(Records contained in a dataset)
== Segment start ==
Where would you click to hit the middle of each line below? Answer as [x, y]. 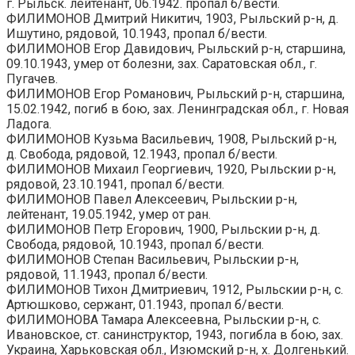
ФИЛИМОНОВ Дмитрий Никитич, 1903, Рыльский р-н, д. [172, 18]
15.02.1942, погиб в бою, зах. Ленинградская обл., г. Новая [177, 109]
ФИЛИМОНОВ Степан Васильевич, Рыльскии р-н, [153, 259]
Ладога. [29, 124]
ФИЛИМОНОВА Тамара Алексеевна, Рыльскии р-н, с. [164, 319]
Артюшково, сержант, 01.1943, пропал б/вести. [145, 304]
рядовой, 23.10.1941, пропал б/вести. [115, 184]
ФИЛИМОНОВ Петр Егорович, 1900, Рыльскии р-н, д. [163, 229]
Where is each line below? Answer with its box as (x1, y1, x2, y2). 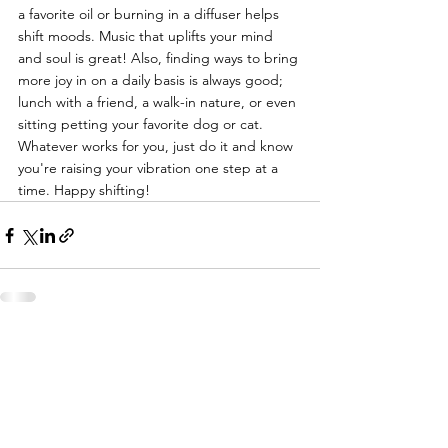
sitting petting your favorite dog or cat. (18, 115, 267, 133)
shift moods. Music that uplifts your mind (18, 27, 277, 45)
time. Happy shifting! (18, 181, 150, 199)
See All (276, 339, 320, 357)
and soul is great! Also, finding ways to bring (18, 49, 302, 67)
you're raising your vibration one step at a (18, 159, 282, 177)
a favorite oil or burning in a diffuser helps (18, 5, 283, 23)
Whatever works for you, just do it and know (18, 137, 297, 155)
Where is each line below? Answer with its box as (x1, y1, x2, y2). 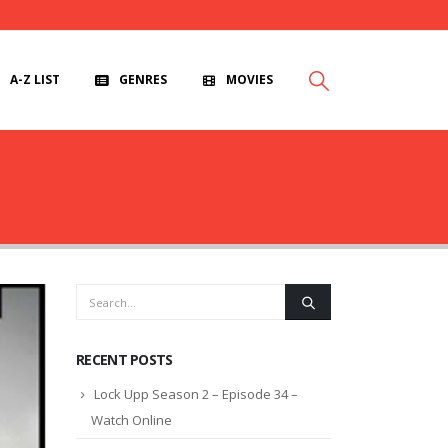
== Segment end ==
_What to work on:_
Exactly the lines from the one containing "See All (276, 339, 320, 357)" through the end of the data above: repeat those, both ends included, and nothing else. Skip the pictures.

_Exercise answer:_
See All (276, 339, 320, 357)
and soul is great! Also, finding ways to bring (18, 49, 302, 67)
you're raising your vibration one step at a (18, 159, 282, 177)
a favorite oil or burning in a diffuser helps (18, 5, 283, 23)
Whatever works for you, just do it and know (18, 137, 297, 155)
Where is each line below? Answer with its box as (x1, y1, x2, y2). 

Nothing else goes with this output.